3-element Vector{Float64}:
 0.3795466676698624
 0.6508866456093487
 0.39225041956535506

In [20]:

# thin Q matrix multiplication (a sequence of Householder transforms)
norm(xqr.Q * xqr.R - X[:, xqr.p]) # recovers X (with columns permuted)

Out[20]:

1.071020016095422e-15

QR by Givens rotation¶

Householder transform $\mathbf{H}_j$ introduces batch of zeros into a vector.
Givens transform (aka Givens rotation, Jacobi rotation, plane rotation) selectively zeros one element of a vector.
Overall QR by Givens rotation is less efficient than the Householder method, but is better suited for matrices with structured patterns of nonzero elements.

Givens/Jacobi rotations:

$$ \small \mathbf{G}(i,k,\theta) = \begin{bmatrix} 1 & & 0 & & 0 & & 0 \\ \vdots & \ddots & \vdots & & \vdots & & \vdots \\ 0 & & c & & s & & 0 \\ \vdots & & \vdots & \ddots & \vdots & & \vdots \\ 0 & & - s & & c & & 0 \\ \vdots & & \vdots & & \vdots & \ddots & \vdots \\ 0 & & 0 & & 0 & & 1 \end{bmatrix}, $$

where $c = \cos(\theta)$ and $s = \sin(\theta)$. $\mathbf{G}(i,k,\theta)$ is orthogonal.

Pre-multiplication by $\mathbf{G}(i,k,\theta)^T$ rotates counterclockwise $\theta$ radians in the $(i,k)$ coordinate plane. If $\mathbf{x} \in \mathbb{R}^n$ and $\mathbf{y} = \mathbf{G}(i,k,\theta)^T \mathbf{x}$, then

$$ \small y_j = \begin{cases} cx_i - s x_k & j = i \\ sx_i + cx_k & j = k \\ x_j & j \ne i, k \end{cases}. $$

Apparently if we choose $\tan(\theta) = -x_k / x_i$, or equivalently, $$ \small \begin{eqnarray*} c = \frac{x_i}{\sqrt{x_i^2 + x_k^2}}, \quad s = \frac{-x_k}{\sqrt{x_i^2 + x_k^2}}, \end{eqnarray*} $$ then $y_k=0$.

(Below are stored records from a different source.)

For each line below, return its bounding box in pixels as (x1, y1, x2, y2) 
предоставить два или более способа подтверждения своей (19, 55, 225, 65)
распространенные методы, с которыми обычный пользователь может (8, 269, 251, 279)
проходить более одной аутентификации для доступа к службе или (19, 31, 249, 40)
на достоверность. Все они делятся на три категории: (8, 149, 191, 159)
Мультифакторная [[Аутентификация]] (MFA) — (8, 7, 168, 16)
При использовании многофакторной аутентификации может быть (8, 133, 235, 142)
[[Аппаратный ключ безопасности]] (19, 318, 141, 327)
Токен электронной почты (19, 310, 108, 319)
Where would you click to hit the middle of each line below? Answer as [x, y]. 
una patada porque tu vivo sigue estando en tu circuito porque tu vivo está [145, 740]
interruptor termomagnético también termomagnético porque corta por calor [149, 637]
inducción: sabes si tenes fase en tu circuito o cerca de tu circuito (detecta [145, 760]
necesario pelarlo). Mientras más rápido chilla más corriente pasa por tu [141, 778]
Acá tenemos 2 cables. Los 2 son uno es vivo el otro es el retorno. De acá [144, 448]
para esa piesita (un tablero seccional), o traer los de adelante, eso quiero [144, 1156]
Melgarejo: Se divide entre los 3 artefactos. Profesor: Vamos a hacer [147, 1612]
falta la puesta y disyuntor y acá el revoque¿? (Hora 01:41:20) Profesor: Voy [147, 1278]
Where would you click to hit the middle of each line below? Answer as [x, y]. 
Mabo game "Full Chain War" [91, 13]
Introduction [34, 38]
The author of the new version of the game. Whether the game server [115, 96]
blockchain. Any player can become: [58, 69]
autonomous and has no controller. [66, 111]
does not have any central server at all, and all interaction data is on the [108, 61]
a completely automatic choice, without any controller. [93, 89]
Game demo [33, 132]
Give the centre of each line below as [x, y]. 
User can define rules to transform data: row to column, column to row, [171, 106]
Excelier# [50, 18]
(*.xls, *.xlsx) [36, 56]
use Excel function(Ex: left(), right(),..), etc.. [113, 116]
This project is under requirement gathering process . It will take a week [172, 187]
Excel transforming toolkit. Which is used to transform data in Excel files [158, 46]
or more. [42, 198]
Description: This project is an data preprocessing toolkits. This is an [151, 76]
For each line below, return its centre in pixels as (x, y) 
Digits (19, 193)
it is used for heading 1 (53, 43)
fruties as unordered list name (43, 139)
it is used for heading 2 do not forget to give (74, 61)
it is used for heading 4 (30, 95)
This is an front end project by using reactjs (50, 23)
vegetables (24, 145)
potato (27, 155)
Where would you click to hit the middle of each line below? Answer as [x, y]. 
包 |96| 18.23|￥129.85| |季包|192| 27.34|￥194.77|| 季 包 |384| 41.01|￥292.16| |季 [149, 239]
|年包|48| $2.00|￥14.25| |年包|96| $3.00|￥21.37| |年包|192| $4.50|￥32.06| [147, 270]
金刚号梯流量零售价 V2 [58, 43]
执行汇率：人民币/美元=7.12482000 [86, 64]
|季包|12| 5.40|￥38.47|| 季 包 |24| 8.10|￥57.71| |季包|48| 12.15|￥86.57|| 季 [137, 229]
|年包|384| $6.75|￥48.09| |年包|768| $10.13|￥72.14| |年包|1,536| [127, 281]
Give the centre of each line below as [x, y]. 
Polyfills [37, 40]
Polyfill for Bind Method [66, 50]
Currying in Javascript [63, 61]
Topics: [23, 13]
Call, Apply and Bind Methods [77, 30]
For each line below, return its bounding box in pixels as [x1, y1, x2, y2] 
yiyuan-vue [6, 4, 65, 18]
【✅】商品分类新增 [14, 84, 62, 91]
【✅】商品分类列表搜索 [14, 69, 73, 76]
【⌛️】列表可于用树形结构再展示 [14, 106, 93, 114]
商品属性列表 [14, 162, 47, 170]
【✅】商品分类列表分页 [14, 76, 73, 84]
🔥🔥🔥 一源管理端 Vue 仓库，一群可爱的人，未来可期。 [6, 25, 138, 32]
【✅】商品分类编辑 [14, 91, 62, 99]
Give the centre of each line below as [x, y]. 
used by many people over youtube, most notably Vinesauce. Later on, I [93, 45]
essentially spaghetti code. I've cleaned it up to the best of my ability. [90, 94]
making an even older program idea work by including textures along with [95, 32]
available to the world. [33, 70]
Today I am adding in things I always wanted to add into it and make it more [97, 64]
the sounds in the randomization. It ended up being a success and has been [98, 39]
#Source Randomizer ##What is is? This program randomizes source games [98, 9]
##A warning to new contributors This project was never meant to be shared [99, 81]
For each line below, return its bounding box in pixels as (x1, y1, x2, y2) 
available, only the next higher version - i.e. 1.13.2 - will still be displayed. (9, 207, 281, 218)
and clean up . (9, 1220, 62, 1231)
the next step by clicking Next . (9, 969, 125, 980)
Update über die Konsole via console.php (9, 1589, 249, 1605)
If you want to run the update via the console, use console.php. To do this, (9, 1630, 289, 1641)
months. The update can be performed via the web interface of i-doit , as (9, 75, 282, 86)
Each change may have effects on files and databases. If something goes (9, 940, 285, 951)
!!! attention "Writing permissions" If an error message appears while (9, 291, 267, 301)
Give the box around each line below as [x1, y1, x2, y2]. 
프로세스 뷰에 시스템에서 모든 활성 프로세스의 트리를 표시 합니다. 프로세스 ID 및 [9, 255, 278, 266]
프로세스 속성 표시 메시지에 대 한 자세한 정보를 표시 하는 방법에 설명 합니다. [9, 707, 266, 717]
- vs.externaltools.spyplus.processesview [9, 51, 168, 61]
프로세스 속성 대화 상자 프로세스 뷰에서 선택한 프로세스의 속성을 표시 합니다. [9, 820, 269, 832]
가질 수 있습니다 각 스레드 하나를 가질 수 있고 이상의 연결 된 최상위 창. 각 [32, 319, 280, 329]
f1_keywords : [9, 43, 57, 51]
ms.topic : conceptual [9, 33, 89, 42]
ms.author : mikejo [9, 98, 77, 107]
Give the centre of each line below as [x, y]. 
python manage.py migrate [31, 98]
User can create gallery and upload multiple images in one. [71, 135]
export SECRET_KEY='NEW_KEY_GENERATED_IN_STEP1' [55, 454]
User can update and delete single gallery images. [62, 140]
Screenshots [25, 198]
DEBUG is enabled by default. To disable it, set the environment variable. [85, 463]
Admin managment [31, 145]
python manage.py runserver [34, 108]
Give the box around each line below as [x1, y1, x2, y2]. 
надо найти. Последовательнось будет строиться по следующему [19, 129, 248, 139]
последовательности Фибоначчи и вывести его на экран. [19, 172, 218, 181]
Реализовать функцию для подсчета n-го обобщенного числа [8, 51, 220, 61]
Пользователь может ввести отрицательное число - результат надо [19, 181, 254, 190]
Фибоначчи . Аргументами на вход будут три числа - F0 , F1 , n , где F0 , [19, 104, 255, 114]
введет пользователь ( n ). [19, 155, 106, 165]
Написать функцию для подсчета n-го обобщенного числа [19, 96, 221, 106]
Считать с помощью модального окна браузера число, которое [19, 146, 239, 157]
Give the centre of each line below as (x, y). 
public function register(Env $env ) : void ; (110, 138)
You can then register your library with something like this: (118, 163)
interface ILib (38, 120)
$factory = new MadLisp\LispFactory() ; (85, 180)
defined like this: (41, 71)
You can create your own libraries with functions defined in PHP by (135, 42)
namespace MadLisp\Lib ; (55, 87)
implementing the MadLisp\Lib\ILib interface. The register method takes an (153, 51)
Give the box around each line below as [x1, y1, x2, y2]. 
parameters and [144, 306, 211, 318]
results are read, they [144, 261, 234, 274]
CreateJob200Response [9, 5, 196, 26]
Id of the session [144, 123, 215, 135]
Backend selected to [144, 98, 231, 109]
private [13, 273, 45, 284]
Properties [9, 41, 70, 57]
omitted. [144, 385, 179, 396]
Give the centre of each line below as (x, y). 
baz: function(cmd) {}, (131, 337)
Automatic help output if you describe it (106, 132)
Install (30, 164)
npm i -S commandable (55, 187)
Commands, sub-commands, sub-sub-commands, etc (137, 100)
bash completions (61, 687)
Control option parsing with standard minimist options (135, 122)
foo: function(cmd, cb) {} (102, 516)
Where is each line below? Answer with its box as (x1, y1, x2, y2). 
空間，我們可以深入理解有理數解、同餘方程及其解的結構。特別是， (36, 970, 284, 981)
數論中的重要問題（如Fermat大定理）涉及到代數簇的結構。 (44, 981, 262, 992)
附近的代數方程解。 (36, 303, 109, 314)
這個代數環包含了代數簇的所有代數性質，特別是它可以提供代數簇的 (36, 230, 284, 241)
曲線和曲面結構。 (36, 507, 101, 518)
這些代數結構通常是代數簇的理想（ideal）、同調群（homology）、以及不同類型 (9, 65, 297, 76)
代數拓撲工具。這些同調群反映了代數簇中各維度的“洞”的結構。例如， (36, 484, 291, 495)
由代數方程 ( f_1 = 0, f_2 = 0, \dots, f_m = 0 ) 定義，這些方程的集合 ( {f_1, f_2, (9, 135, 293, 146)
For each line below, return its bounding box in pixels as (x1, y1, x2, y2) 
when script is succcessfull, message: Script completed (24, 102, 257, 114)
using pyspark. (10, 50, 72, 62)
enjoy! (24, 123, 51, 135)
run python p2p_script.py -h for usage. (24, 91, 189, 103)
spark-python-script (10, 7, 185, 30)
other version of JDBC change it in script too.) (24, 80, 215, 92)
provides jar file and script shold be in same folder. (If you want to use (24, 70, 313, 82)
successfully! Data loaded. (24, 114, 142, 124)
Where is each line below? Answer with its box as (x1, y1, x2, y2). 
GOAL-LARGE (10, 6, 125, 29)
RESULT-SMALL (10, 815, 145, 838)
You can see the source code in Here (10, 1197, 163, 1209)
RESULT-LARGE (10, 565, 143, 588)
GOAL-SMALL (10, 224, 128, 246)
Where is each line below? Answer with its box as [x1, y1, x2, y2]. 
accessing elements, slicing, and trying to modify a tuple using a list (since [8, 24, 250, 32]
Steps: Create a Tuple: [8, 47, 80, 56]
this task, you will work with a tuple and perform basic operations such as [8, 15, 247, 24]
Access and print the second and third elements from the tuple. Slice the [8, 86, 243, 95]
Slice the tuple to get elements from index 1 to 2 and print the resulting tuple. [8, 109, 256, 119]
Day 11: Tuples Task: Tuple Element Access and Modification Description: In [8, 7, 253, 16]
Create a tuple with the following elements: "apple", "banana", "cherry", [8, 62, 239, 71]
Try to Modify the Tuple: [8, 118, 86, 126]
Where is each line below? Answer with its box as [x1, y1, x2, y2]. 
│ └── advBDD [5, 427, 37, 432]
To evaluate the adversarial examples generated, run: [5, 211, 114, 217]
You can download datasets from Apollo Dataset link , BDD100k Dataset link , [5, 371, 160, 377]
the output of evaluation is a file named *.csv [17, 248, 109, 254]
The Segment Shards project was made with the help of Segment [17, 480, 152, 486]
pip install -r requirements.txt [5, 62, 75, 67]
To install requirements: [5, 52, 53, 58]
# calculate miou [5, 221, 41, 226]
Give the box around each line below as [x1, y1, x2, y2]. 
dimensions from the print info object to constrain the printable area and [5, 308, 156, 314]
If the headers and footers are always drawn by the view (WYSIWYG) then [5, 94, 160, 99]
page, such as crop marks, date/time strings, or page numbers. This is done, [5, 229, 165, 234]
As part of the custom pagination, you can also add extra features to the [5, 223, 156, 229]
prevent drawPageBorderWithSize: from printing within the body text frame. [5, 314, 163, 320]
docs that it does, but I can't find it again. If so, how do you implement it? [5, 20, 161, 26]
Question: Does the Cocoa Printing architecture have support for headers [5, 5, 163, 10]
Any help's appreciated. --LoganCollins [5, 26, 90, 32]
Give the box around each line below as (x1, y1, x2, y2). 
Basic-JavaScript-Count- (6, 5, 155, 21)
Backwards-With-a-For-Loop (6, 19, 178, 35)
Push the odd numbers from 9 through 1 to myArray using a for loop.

Pre-applying Givens transform $\mathbf{G}(i,k,\theta)^T \in \mathbb{R}^{n \times n}$ to a matrix $\mathbf{A} \in \mathbb{R}^{n \times m}$ only effects two rows of $\mathbf{

A}$: $$ \mathbf{A}([i, k], :) \gets \begin{bmatrix} c & s \\ -s & c \end{bmatrix}^T \mathbf{A}([i, k], :), $$ costing $6m$ flops.

Post-applying Givens transform $\mathbf{G}(i,k,\theta) \in \mathbb{R}^{m \times m}$ to a matrix $\mathbf{A} \in \mathbb{R}^{n \times m}$ only effects two columns of $\mathbf{A}$:

$$ \mathbf{A}(:, [i,k]) \gets \mathbf{A}(:, [i,k]) \begin{bmatrix} c & s \\ -s & c \end{bmatrix}, $$

costing $6n$ flops.

QR by Givens: $\mathbf{G}_t^T \cdots \mathbf{G}_1^T \mathbf{X} = \begin{bmatrix} \mathbf{R}_1 \\ \mathbf{0} \end{bmatrix}$.

{width=600}

Zeros in $\mathbf{X}$ can also be introduced row-by-row.
If $\mathbf{X} \in \mathbb{R}^{n \times p}$, the total cost is $3np^2 - p^3$ flops and $O(np)$ square roots.
Note each Givens transform can be summarized by a single number, which is stored in the zeroed entry of $\mathbf{X}$.

Applications: linear regression¶

QR decomposition of $\mathbf{X}$: $2np^2 - \frac 23 p^3$ flops.
Solve $\mathbf{R}^T \mathbf{R} \beta = \mathbf{R}^T \mathbf{Q}^T \mathbf{y}$ for $\beta$.
If $\mathbf{X}$ is full rank, then $\mathbf{R}$ is invertible, so we only need to solve the triangular system

$$ \mathbf{R} \beta = \mathbf{Q}^T \mathbf{y} . $$

Multiplication $\mathbf{Q}^T \mathbf{y}$ is done implicitly.

If need standard errors, compute inverse of $\mathbf{R}^T \mathbf{R}$. This involves triangular solves.